*TASK DESCRIPTION*: In your copy, each record should read exactly as it does below, and no pictures should be present.
- - -
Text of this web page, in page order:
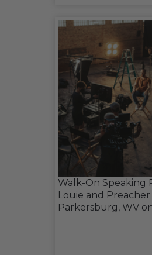
Walk-On Speaking
Louie and Preacher
Parkersburg, WV
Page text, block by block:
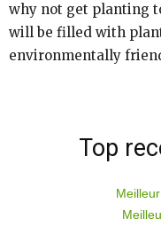
why not get planting
will be filled with
environmentally
Top
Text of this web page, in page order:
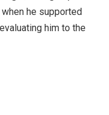
he supported
him to the
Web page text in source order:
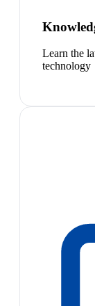
Learn the
technology
- - -
*YOUR RESPONSE*:
Text of this web page, in page order:
Walk-On Speaking
Louie and Preacher
Parkersburg, WV
Page text, block by block:
why not get planting
will be filled with
environmentally
Top
Text of this web page, in page order:
he supported
him to the
Web page text in source order:
Learn the
technology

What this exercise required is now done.